ACTIVITY. Return all of the data below verbatim and exclude every picture.

(EXTRACTED RECORDS begins)

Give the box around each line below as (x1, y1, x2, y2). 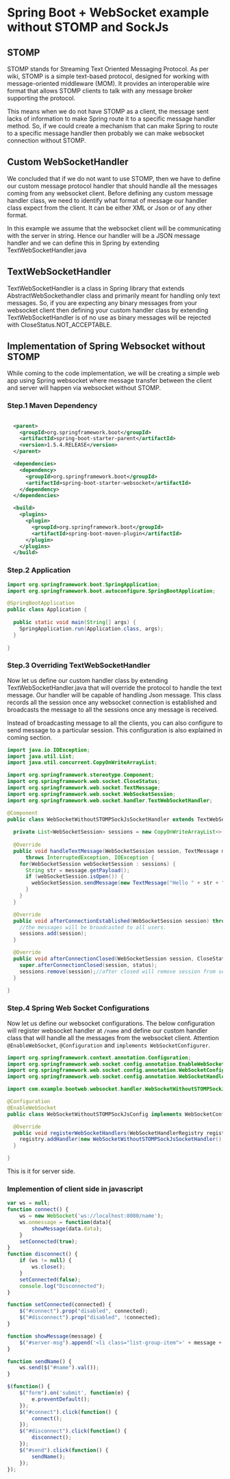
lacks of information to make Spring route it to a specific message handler (7, 115, 216, 123)
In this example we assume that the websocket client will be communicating (7, 224, 221, 232)
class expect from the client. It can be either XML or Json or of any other (7, 204, 212, 212)
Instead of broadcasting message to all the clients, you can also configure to (7, 719, 223, 727)
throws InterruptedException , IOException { (25, 854, 155, 861)
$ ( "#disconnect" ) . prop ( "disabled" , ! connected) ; (19, 1314, 161, 1321)
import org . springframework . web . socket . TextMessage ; (7, 784, 161, 791)
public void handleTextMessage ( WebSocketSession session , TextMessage (13, 847, 219, 854)
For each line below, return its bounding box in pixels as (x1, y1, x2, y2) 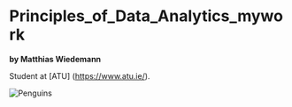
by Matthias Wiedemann (9, 53, 102, 64)
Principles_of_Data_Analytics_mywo (9, 6, 283, 26)
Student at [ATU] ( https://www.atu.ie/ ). (9, 70, 150, 81)
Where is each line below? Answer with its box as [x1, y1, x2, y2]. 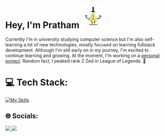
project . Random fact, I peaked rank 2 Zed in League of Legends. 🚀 [5, 58, 146, 64]
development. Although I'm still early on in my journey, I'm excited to [5, 47, 149, 53]
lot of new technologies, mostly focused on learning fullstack [27, 41, 155, 47]
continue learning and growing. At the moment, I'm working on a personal [5, 52, 160, 59]
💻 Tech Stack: [5, 77, 68, 88]
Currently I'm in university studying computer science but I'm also [5, 36, 144, 42]
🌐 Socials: [5, 112, 39, 121]
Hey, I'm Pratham [5, 19, 80, 31]
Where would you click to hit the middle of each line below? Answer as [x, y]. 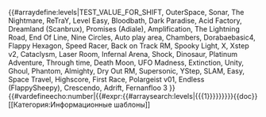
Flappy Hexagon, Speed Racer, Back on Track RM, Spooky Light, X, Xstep [129, 46]
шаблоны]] [132, 104]
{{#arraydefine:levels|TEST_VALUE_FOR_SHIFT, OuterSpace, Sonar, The [126, 12]
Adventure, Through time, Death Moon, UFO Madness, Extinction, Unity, [126, 62]
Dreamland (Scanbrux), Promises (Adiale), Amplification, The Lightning [124, 29]
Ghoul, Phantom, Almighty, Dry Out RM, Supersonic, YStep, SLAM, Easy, [126, 71]
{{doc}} [245, 96]
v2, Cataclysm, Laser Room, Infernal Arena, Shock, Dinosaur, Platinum [123, 54]
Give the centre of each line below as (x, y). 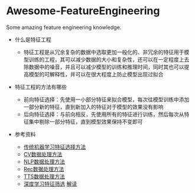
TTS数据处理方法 (44, 176)
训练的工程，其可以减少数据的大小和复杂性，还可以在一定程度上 (106, 59)
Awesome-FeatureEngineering (83, 11)
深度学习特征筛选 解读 (50, 184)
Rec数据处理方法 (44, 169)
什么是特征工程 (33, 39)
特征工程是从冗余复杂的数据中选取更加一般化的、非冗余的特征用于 (104, 52)
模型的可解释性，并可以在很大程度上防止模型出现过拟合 (96, 74)
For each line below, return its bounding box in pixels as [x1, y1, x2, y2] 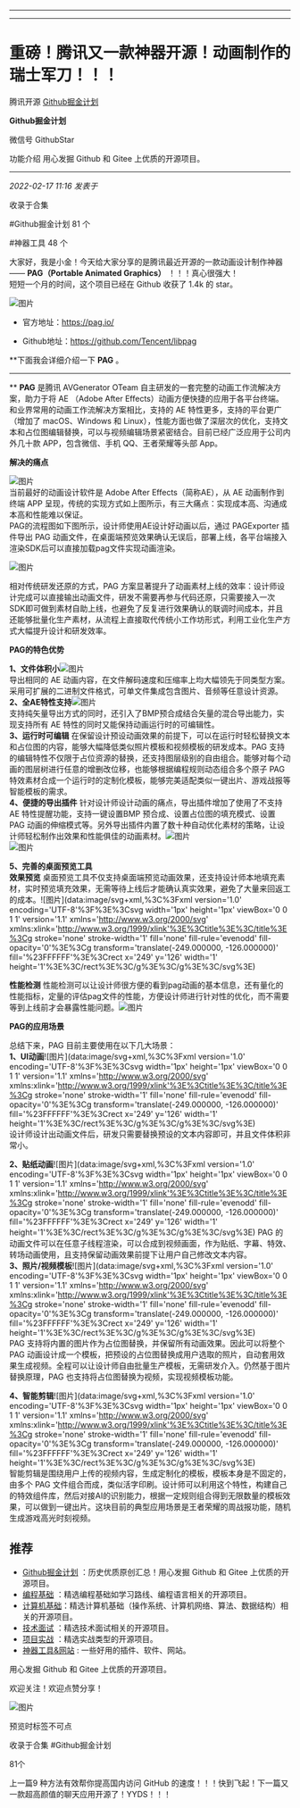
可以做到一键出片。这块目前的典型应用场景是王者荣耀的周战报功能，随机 [24, 1501, 291, 1512]
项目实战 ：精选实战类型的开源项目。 [21, 1633, 158, 1644]
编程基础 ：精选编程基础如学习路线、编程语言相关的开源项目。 [21, 1588, 252, 1599]
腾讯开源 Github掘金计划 [9, 96, 99, 107]
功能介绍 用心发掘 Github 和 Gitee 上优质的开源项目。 [9, 153, 205, 163]
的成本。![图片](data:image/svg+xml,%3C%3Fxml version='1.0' [9, 894, 243, 904]
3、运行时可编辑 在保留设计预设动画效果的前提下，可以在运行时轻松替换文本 [9, 729, 290, 741]
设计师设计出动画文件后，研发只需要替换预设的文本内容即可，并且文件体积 [9, 1129, 283, 1139]
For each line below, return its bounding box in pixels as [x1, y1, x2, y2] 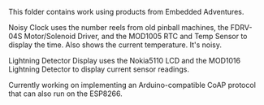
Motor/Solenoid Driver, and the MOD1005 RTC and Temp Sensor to [24, 32, 248, 41]
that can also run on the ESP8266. [8, 89, 123, 98]
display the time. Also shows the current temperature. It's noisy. [8, 40, 222, 50]
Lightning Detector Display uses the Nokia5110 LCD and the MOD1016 [8, 56, 241, 65]
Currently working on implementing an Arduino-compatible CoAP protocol [8, 81, 256, 90]
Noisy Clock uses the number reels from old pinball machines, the [8, 23, 229, 32]
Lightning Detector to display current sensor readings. [8, 64, 189, 74]
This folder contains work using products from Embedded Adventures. [8, 7, 245, 16]
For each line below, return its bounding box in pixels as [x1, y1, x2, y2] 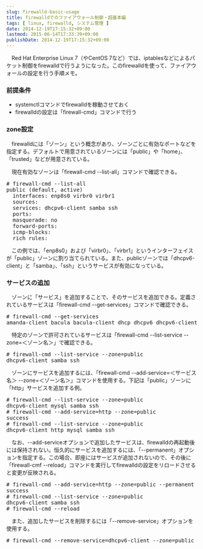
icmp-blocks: [12, 228, 51, 235]
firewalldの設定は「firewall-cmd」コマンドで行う [14, 108, 137, 116]
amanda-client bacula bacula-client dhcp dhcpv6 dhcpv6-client [6, 319, 198, 326]
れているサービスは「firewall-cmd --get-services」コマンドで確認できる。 [6, 301, 192, 308]
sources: [12, 198, 39, 205]
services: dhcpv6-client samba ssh [12, 204, 118, 211]
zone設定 [6, 125, 34, 134]
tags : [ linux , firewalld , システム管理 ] [6, 20, 109, 26]
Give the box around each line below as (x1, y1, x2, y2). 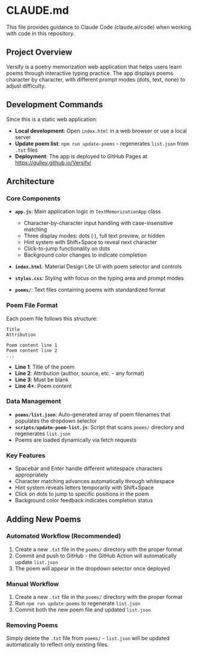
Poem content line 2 (6, 347, 58, 354)
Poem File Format (6, 301, 58, 309)
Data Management (6, 397, 62, 405)
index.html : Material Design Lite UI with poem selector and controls (14, 263, 182, 270)
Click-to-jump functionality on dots (23, 245, 110, 252)
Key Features (6, 451, 46, 459)
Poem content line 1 (6, 342, 58, 348)
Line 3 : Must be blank (14, 376, 69, 383)
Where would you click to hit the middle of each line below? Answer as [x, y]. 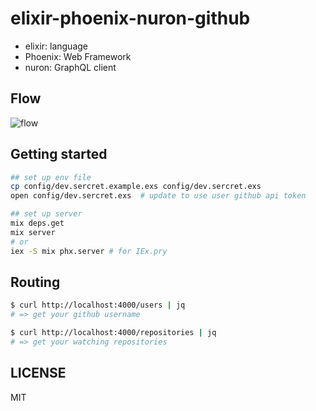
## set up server [46, 214]
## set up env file [51, 177]
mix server [33, 232]
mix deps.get [37, 223]
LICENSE [38, 373]
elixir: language [56, 46]
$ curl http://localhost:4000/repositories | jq [113, 333]
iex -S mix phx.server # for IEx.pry [89, 251]
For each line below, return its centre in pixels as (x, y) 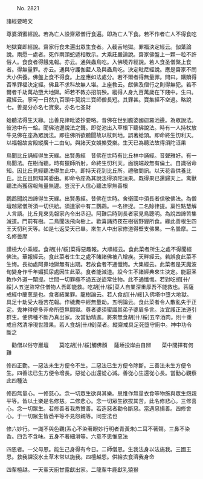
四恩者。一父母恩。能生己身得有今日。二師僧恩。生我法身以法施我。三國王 (99, 449)
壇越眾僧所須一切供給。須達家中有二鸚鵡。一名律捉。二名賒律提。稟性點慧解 (101, 206)
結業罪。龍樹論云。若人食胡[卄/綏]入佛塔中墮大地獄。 (125, 294)
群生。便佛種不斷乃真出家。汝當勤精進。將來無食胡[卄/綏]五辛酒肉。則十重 (99, 317)
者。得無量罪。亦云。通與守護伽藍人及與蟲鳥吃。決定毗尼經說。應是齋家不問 (101, 69)
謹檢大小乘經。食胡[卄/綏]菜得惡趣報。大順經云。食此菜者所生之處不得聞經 (99, 249)
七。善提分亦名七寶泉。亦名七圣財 (49, 107)
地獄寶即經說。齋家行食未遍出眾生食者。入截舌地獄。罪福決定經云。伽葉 (96, 47)
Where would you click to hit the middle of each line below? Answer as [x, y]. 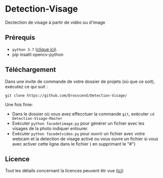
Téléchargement [30, 70]
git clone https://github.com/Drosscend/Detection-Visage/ [66, 96]
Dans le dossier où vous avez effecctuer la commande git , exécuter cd [83, 114]
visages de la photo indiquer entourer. [50, 128]
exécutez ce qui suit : [26, 86]
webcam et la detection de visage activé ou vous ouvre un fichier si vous [85, 139]
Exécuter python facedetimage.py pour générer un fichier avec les [78, 123]
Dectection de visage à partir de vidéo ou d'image [55, 22]
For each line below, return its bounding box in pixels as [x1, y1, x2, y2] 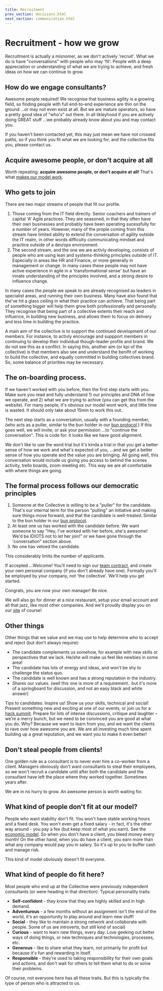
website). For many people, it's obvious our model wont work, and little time [5, 402, 157, 408]
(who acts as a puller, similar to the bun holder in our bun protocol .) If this [5, 422, 152, 428]
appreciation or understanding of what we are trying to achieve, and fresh [5, 64, 153, 70]
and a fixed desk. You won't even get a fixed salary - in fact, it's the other [5, 821, 152, 826]
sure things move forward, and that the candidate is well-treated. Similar [12, 513, 157, 518]
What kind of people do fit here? [5, 870, 105, 879]
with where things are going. [5, 467, 62, 474]
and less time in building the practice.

(EXTRACTED RECORDS ends)

SOLUTION FOR THIS TASK.
Give the box around each line below as (x1, y1, x2, y2). 
lacks of information to make Spring route it to a specific message handler (7, 115, 216, 123)
In this example we assume that the websocket client will be communicating (7, 224, 221, 232)
class expect from the client. It can be either XML or Json or of any other (7, 204, 212, 212)
Instead of broadcasting message to all the clients, you can also configure to (7, 719, 223, 727)
throws InterruptedException , IOException { (25, 854, 155, 861)
$ ( "#disconnect" ) . prop ( "disabled" , ! connected) ; (19, 1314, 161, 1321)
import org . springframework . web . socket . TextMessage ; (7, 784, 161, 791)
public void handleTextMessage ( WebSocketSession session , TextMessage (13, 847, 219, 854)
For each line below, return its bounding box in pixels as (x1, y1, x2, y2) 
by Matthias Wiedemann (9, 53, 102, 64)
Principles_of_Data_Analytics_mywo (9, 6, 283, 26)
Student at [ATU] ( https://www.atu.ie/ ). (9, 70, 150, 81)
Where is each line below? Answer with its box as [x1, y1, x2, y2]. 
project . Random fact, I peaked rank 2 Zed in League of Legends. 🚀 [5, 58, 146, 64]
development. Although I'm still early on in my journey, I'm excited to [5, 47, 149, 53]
lot of new technologies, mostly focused on learning fullstack [27, 41, 155, 47]
continue learning and growing. At the moment, I'm working on a personal [5, 52, 160, 59]
💻 Tech Stack: [5, 77, 68, 88]
Currently I'm in university studying computer science but I'm also [5, 36, 144, 42]
🌐 Socials: [5, 112, 39, 121]
Hey, I'm Pratham [5, 19, 80, 31]
Where would you click to hit the middle of each line below? Answer as [x, y]. 
Flappy Hexagon, Speed Racer, Back on Track RM, Spooky Light, X, Xstep [129, 46]
шаблоны]] [132, 104]
{{#arraydefine:levels|TEST_VALUE_FOR_SHIFT, OuterSpace, Sonar, The [126, 12]
Adventure, Through time, Death Moon, UFO Madness, Extinction, Unity, [126, 62]
Dreamland (Scanbrux), Promises (Adiale), Amplification, The Lightning [124, 29]
Ghoul, Phantom, Almighty, Dry Out RM, Supersonic, YStep, SLAM, Easy, [126, 71]
{{doc}} [245, 96]
v2, Cataclysm, Laser Room, Infernal Arena, Shock, Dinosaur, Platinum [123, 54]
Give the centre of each line below as (x, y). 
TTS数据处理方法 (44, 176)
训练的工程，其可以减少数据的大小和复杂性，还可以在一定程度上 (106, 59)
Awesome-FeatureEngineering (83, 11)
深度学习特征筛选 解读 (50, 184)
Rec数据处理方法 (44, 169)
什么是特征工程 (33, 39)
特征工程是从冗余复杂的数据中选取更加一般化的、非冗余的特征用于 (104, 52)
模型的可解释性，并可以在很大程度上防止模型出现过拟合 (96, 74)
For each line below, return its bounding box in pixels as [x1, y1, x2, y2] 
可以做到一键出片。这块目前的典型应用场景是王者荣耀的周战报功能，随机 [24, 1501, 291, 1512]
项目实战 ：精选实战类型的开源项目。 [21, 1633, 158, 1644]
编程基础 ：精选编程基础如学习路线、编程语言相关的开源项目。 [21, 1588, 252, 1599]
腾讯开源 Github掘金计划 [9, 96, 99, 107]
功能介绍 用心发掘 Github 和 Gitee 上优质的开源项目。 [9, 153, 205, 163]
的成本。![图片](data:image/svg+xml,%3C%3Fxml version='1.0' [9, 894, 243, 904]
3、运行时可编辑 在保留设计预设动画效果的前提下，可以在运行时轻松替换文本 [9, 729, 290, 741]
设计师设计出动画文件后，研发只需要替换预设的文本内容即可，并且文件体积 [9, 1129, 283, 1139]
For each line below, return its bounding box in pixels as [x1, y1, x2, y2] 
Motor/Solenoid Driver, and the MOD1005 RTC and Temp Sensor to [24, 32, 248, 41]
that can also run on the ESP8266. [8, 89, 123, 98]
display the time. Also shows the current temperature. It's noisy. [8, 40, 222, 50]
Lightning Detector Display uses the Nokia5110 LCD and the MOD1016 [8, 56, 241, 65]
Currently working on implementing an Arduino-compatible CoAP protocol [8, 81, 256, 90]
Noisy Clock uses the number reels from old pinball machines, the [8, 23, 229, 32]
Lightning Detector to display current sensor readings. [8, 64, 189, 74]
This folder contains work using products from Embedded Adventures. [8, 7, 245, 16]
For each line below, return its bounding box in pixels as [x1, y1, x2, y2] 
icmp-blocks: [12, 228, 51, 235]
firewalldの設定は「firewall-cmd」コマンドで行う [14, 108, 137, 116]
amanda-client bacula bacula-client dhcp dhcpv6 dhcpv6-client [6, 319, 198, 326]
れているサービスは「firewall-cmd --get-services」コマンドで確認できる。 [6, 301, 192, 308]
sources: [12, 198, 39, 205]
services: dhcpv6-client samba ssh [12, 204, 118, 211]
zone設定 [6, 125, 34, 134]
tags : [ linux , firewalld , システム管理 ] [6, 20, 109, 26]
Give the box around each line below as (x1, y1, x2, y2). 
Poem content line 2 (6, 347, 58, 354)
Poem File Format (6, 301, 58, 309)
Data Management (6, 397, 62, 405)
index.html : Material Design Lite UI with poem selector and controls (14, 263, 182, 270)
Click-to-jump functionality on dots (23, 245, 110, 252)
Key Features (6, 451, 46, 459)
Poem content line 1 (6, 342, 58, 348)
Line 3 : Must be blank (14, 376, 69, 383)
Where would you click to hit the middle of each line below? Answer as [x, y]. 
## set up server [46, 214]
## set up env file [51, 177]
mix server [33, 232]
mix deps.get [37, 223]
LICENSE [38, 373]
elixir: language [56, 46]
$ curl http://localhost:4000/repositories | jq [113, 333]
iex -S mix phx.server # for IEx.pry [89, 251]
For each line below, return its centre in pixels as (x, y) 
四恩者。一父母恩。能生己身得有今日。二師僧恩。生我法身以法施我。三國王 (99, 449)
壇越眾僧所須一切供給。須達家中有二鸚鵡。一名律捉。二名賒律提。稟性點慧解 (101, 206)
結業罪。龍樹論云。若人食胡[卄/綏]入佛塔中墮大地獄。 (125, 294)
群生。便佛種不斷乃真出家。汝當勤精進。將來無食胡[卄/綏]五辛酒肉。則十重 (99, 317)
者。得無量罪。亦云。通與守護伽藍人及與蟲鳥吃。決定毗尼經說。應是齋家不問 (101, 69)
謹檢大小乘經。食胡[卄/綏]菜得惡趣報。大順經云。食此菜者所生之處不得聞經 (99, 249)
七。善提分亦名七寶泉。亦名七圣財 (49, 107)
地獄寶即經說。齋家行食未遍出眾生食者。入截舌地獄。罪福決定經云。伽葉 (96, 47)
Where would you click to hit the middle of each line below? Answer as [x, y]. 
Téléchargement [30, 70]
git clone https://github.com/Drosscend/Detection-Visage/ [66, 96]
Dans le dossier où vous avez effecctuer la commande git , exécuter cd [83, 114]
visages de la photo indiquer entourer. [50, 128]
exécutez ce qui suit : [26, 86]
webcam et la detection de visage activé ou vous ouvre un fichier si vous [85, 139]
Exécuter python facedetimage.py pour générer un fichier avec les [78, 123]
Dectection de visage à partir de vidéo ou d'image [55, 22]
For each line below, return its bounding box in pixels as [x1, y1, x2, y2] 
website). For many people, it's obvious our model wont work, and little time [5, 402, 157, 408]
(who acts as a puller, similar to the bun holder in our bun protocol .) If this [5, 422, 152, 428]
appreciation or understanding of what we are trying to achieve, and fresh [5, 64, 153, 70]
and a fixed desk. You won't even get a fixed salary - in fact, it's the other [5, 821, 152, 826]
sure things move forward, and that the candidate is well-treated. Similar [12, 513, 157, 518]
What kind of people do fit here? [5, 870, 105, 879]
with where things are going. [5, 467, 62, 474]
and less time in building the practice.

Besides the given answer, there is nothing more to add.